[Records excerpted from a collection]

*** Block opens ***

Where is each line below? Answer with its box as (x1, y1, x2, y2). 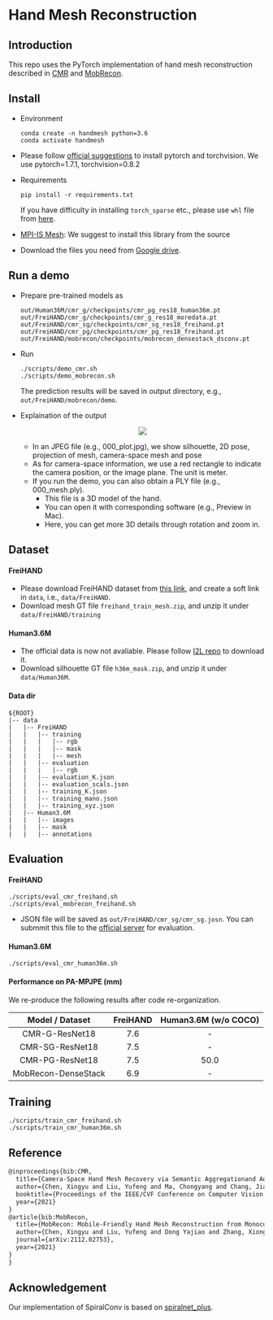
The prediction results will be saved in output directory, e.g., (19, 386, 222, 396)
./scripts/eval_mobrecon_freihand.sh (8, 900, 136, 908)
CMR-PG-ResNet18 (19, 1054, 99, 1065)
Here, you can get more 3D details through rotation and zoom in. (44, 519, 261, 529)
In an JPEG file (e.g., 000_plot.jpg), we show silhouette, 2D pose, (32, 441, 250, 451)
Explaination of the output (19, 410, 107, 420)
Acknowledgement (8, 1281, 107, 1295)
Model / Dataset (27, 1014, 91, 1025)

*** Block closes ***

» **WORK TO BE COMPLETED**
Could you print, exactly and with nothing else, the lines from the one containing "CMR-PG-ResNet18 (19, 1054, 99, 1065)" through the last line of the records above?

» **TASK RESPONSE**
CMR-PG-ResNet18 (19, 1054, 99, 1065)
Here, you can get more 3D details through rotation and zoom in. (44, 519, 261, 529)
In an JPEG file (e.g., 000_plot.jpg), we show silhouette, 2D pose, (32, 441, 250, 451)
Explaination of the output (19, 410, 107, 420)
Acknowledgement (8, 1281, 107, 1295)
Model / Dataset (27, 1014, 91, 1025)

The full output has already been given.